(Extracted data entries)
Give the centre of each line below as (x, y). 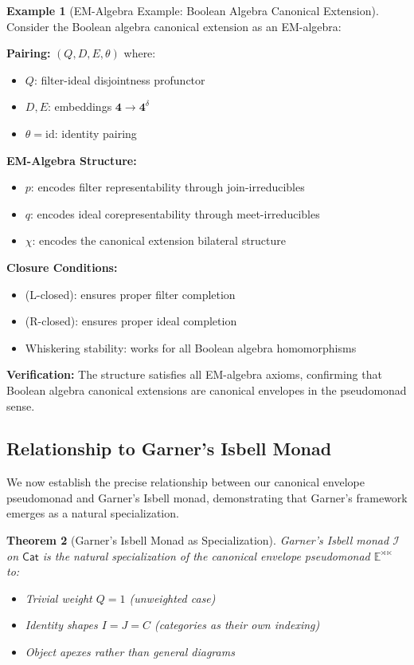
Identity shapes (61, 625)
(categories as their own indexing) (237, 625)
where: (140, 53)
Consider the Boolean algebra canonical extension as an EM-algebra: (174, 26)
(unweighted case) (172, 598)
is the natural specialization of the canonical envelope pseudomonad (206, 555)
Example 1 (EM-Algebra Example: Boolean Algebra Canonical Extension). (193, 10)
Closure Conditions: (62, 267)
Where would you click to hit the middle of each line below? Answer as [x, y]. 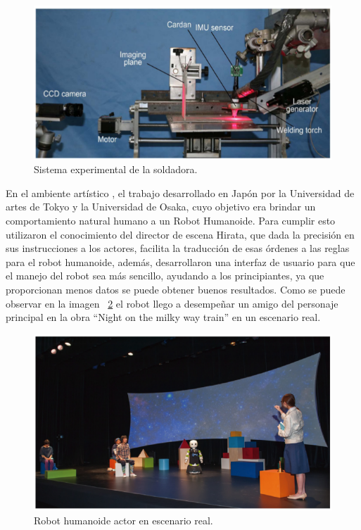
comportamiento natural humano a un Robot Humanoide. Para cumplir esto [171, 221]
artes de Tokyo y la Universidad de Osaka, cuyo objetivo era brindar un [161, 207]
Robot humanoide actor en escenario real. [123, 520]
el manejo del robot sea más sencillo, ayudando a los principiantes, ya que [165, 276]
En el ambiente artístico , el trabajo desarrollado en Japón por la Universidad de [180, 193]
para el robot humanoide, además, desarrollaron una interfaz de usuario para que [180, 261]
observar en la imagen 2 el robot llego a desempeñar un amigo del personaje [172, 303]
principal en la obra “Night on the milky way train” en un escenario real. [163, 317]
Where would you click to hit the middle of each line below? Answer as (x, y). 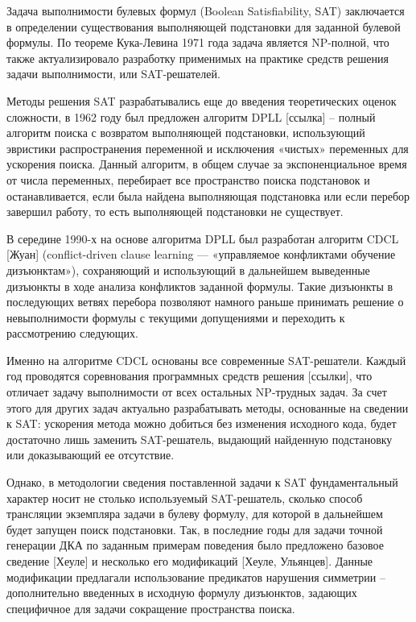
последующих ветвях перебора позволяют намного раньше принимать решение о (205, 302)
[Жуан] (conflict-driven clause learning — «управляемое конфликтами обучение (201, 254)
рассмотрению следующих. (72, 333)
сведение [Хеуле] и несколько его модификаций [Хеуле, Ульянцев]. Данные (190, 561)
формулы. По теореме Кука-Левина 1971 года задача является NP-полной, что (198, 42)
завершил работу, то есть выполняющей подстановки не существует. (175, 211)
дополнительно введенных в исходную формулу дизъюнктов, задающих (182, 593)
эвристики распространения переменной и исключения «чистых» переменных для (208, 148)
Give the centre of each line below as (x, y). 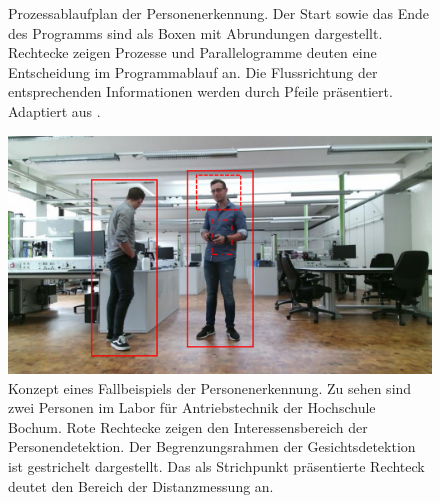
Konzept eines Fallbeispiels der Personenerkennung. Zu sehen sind (210, 387)
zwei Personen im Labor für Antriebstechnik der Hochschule (192, 407)
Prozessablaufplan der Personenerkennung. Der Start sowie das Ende (219, 13)
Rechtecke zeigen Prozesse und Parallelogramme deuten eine (192, 52)
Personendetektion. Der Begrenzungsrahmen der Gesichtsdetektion (212, 446)
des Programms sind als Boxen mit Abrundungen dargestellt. (195, 32)
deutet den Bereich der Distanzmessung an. (141, 485)
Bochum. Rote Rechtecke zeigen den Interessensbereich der (188, 426)
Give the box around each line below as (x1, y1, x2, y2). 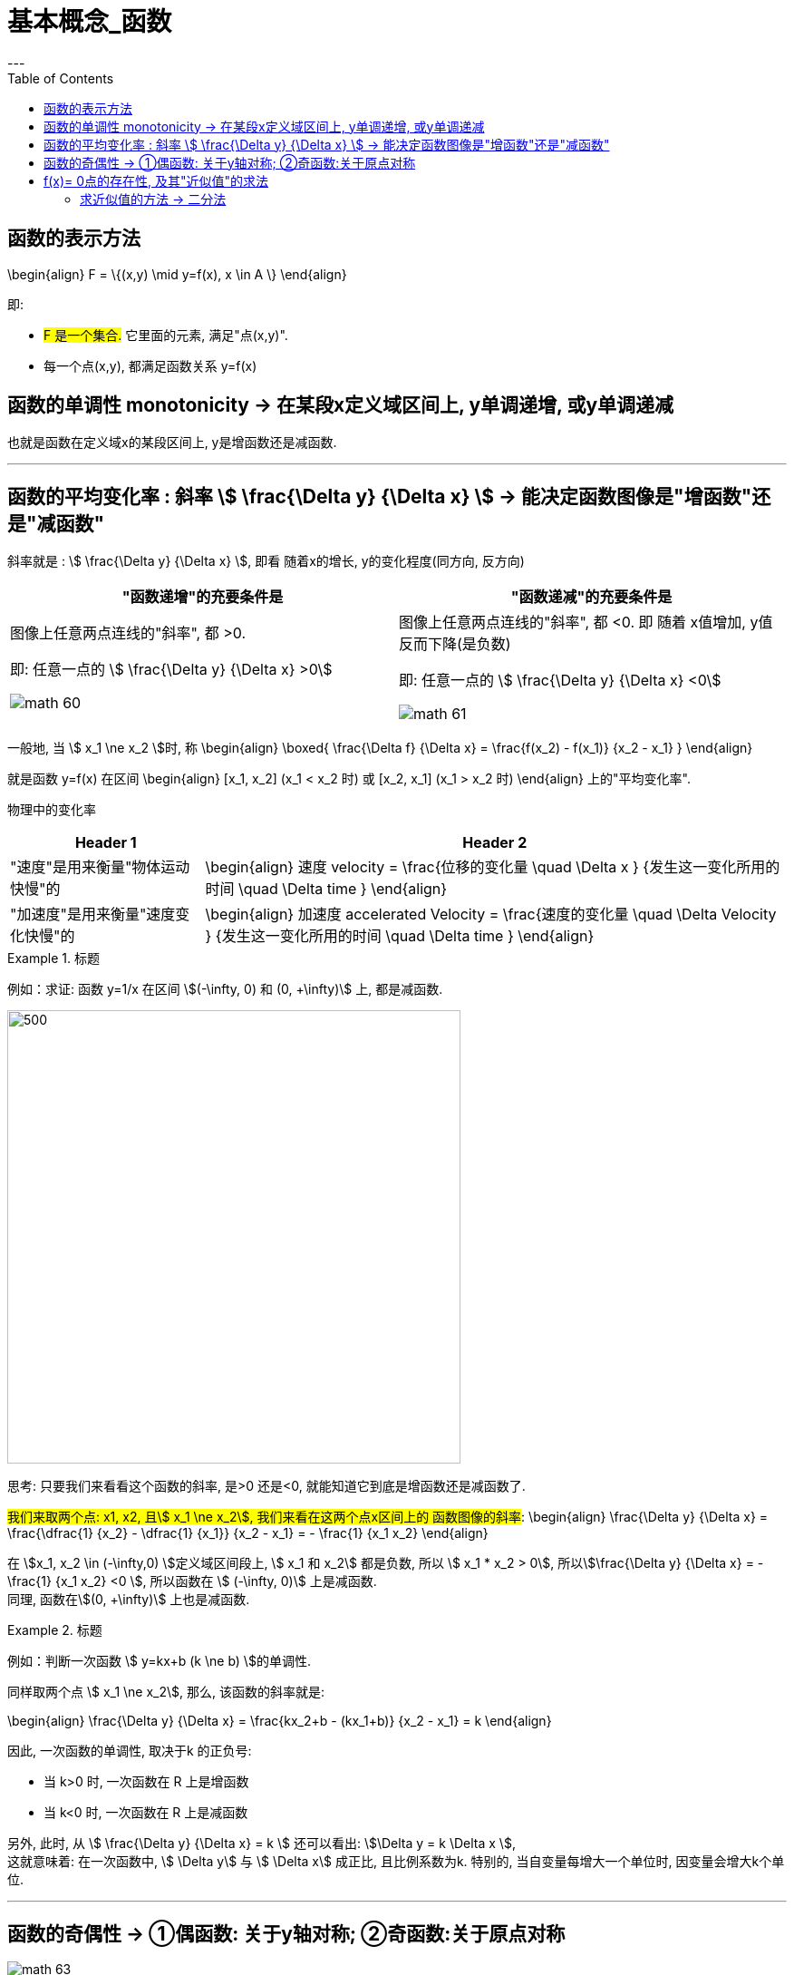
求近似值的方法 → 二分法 (80, 190, 227, 207)
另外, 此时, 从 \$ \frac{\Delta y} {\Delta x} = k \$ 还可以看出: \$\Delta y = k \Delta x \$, (7, 1835, 516, 1852)
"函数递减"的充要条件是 (510, 588, 673, 607)
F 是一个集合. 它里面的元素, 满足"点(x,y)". (44, 326, 288, 343)
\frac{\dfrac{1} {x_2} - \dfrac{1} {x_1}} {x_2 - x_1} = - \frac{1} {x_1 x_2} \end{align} (7, 1525, 489, 1542)
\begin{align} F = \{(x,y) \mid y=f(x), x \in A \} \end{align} (7, 266, 347, 282)
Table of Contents (7, 70, 114, 86)
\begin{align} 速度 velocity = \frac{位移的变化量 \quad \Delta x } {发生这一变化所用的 (205, 858, 780, 877)
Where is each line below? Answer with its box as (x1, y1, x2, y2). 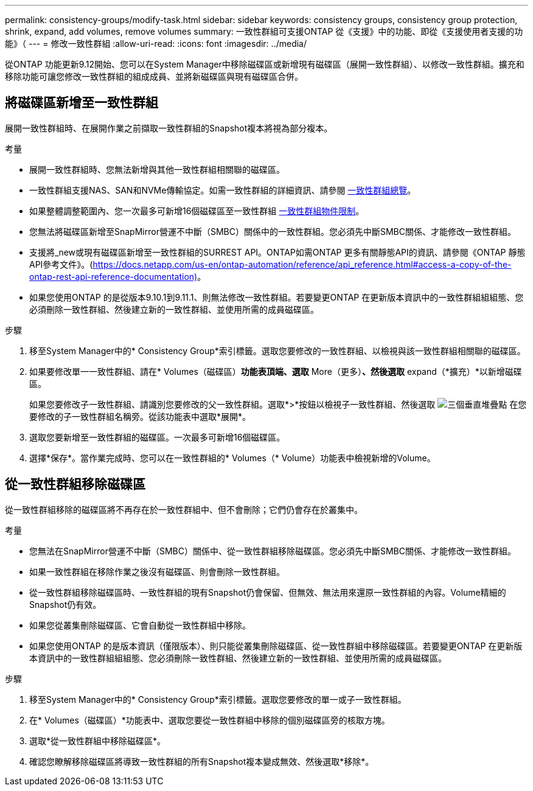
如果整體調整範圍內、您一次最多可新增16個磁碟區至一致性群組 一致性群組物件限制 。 (29, 205, 364, 216)
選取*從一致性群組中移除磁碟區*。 (29, 735, 166, 746)
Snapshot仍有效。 (29, 599, 102, 610)
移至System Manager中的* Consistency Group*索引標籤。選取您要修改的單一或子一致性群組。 (29, 694, 406, 705)
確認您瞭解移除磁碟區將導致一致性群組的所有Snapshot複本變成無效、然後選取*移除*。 (29, 756, 374, 767)
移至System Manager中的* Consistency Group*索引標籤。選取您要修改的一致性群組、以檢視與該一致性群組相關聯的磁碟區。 (29, 345, 526, 356)
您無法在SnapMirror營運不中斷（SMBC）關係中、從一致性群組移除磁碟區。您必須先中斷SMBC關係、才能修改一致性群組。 (29, 545, 516, 556)
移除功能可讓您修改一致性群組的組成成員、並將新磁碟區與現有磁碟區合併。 (5, 71, 303, 82)
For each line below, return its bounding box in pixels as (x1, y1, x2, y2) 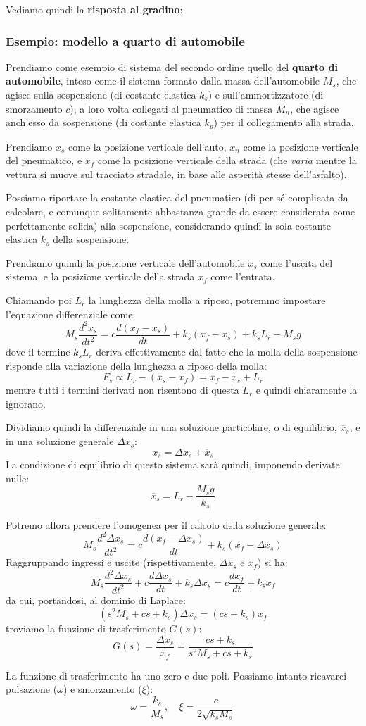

What is expected - Give back the records exactly, minus any pictures.

Exercise answer -
Give the centre of each line below as (x, y). 
Identity shapes (61, 625)
(categories as their own indexing) (237, 625)
where: (140, 53)
Consider the Boolean algebra canonical extension as an EM-algebra: (174, 26)
(unweighted case) (172, 598)
is the natural specialization of the canonical envelope pseudomonad (206, 555)
Example 1 (EM-Algebra Example: Boolean Algebra Canonical Extension). (193, 10)
Closure Conditions: (62, 267)
Where would you click to hit the middle of each line below? Answer as [x, y]. 
comportamiento natural humano a un Robot Humanoide. Para cumplir esto [171, 221]
artes de Tokyo y la Universidad de Osaka, cuyo objetivo era brindar un [161, 207]
Robot humanoide actor en escenario real. [123, 520]
el manejo del robot sea más sencillo, ayudando a los principiantes, ya que [165, 276]
En el ambiente artístico , el trabajo desarrollado en Japón por la Universidad de [180, 193]
para el robot humanoide, además, desarrollaron una interfaz de usuario para que [180, 261]
observar en la imagen 2 el robot llego a desempeñar un amigo del personaje [172, 303]
principal en la obra “Night on the milky way train” en un escenario real. [163, 317]
Where would you click to hit the middle of each line below? Answer as (x, y). 
последующих ветвях перебора позволяют намного раньше принимать решение о (205, 302)
[Жуан] (conflict-driven clause learning — «управляемое конфликтами обучение (201, 254)
рассмотрению следующих. (72, 333)
сведение [Хеуле] и несколько его модификаций [Хеуле, Ульянцев]. Данные (190, 561)
формулы. По теореме Кука-Левина 1971 года задача является NP-полной, что (198, 42)
завершил работу, то есть выполняющей подстановки не существует. (175, 211)
дополнительно введенных в исходную формулу дизъюнктов, задающих (182, 593)
эвристики распространения переменной и исключения «чистых» переменных для (208, 148)
Give the centre of each line below as (x, y). 
Konzept eines Fallbeispiels der Personenerkennung. Zu sehen sind (210, 387)
zwei Personen im Labor für Antriebstechnik der Hochschule (192, 407)
Prozessablaufplan der Personenerkennung. Der Start sowie das Ende (219, 13)
Rechtecke zeigen Prozesse und Parallelogramme deuten eine (192, 52)
Personendetektion. Der Begrenzungsrahmen der Gesichtsdetektion (212, 446)
des Programms sind als Boxen mit Abrundungen dargestellt. (195, 32)
deutet den Bereich der Distanzmessung an. (141, 485)
Bochum. Rote Rechtecke zeigen den Interessensbereich der (188, 426)
Give the box around each line below as (x1, y1, x2, y2). 
求近似值的方法 → 二分法 (80, 190, 227, 207)
另外, 此时, 从 \$ \frac{\Delta y} {\Delta x} = k \$ 还可以看出: \$\Delta y = k \Delta x \$, (7, 1835, 516, 1852)
"函数递减"的充要条件是 (510, 588, 673, 607)
F 是一个集合. 它里面的元素, 满足"点(x,y)". (44, 326, 288, 343)
\frac{\dfrac{1} {x_2} - \dfrac{1} {x_1}} {x_2 - x_1} = - \frac{1} {x_1 x_2} \end{align} (7, 1525, 489, 1542)
\begin{align} F = \{(x,y) \mid y=f(x), x \in A \} \end{align} (7, 266, 347, 282)
Table of Contents (7, 70, 114, 86)
\begin{align} 速度 velocity = \frac{位移的变化量 \quad \Delta x } {发生这一变化所用的 (205, 858, 780, 877)
Where is each line below? Answer with its box as (x1, y1, x2, y2). 
如果整體調整範圍內、您一次最多可新增16個磁碟區至一致性群組 一致性群組物件限制 。 (29, 205, 364, 216)
選取*從一致性群組中移除磁碟區*。 (29, 735, 166, 746)
Snapshot仍有效。 (29, 599, 102, 610)
移至System Manager中的* Consistency Group*索引標籤。選取您要修改的單一或子一致性群組。 (29, 694, 406, 705)
確認您瞭解移除磁碟區將導致一致性群組的所有Snapshot複本變成無效、然後選取*移除*。 (29, 756, 374, 767)
移至System Manager中的* Consistency Group*索引標籤。選取您要修改的一致性群組、以檢視與該一致性群組相關聯的磁碟區。 (29, 345, 526, 356)
您無法在SnapMirror營運不中斷（SMBC）關係中、從一致性群組移除磁碟區。您必須先中斷SMBC關係、才能修改一致性群組。 (29, 545, 516, 556)
移除功能可讓您修改一致性群組的組成成員、並將新磁碟區與現有磁碟區合併。 (5, 71, 303, 82)
For each line below, return its bounding box in pixels as (x1, y1, x2, y2) 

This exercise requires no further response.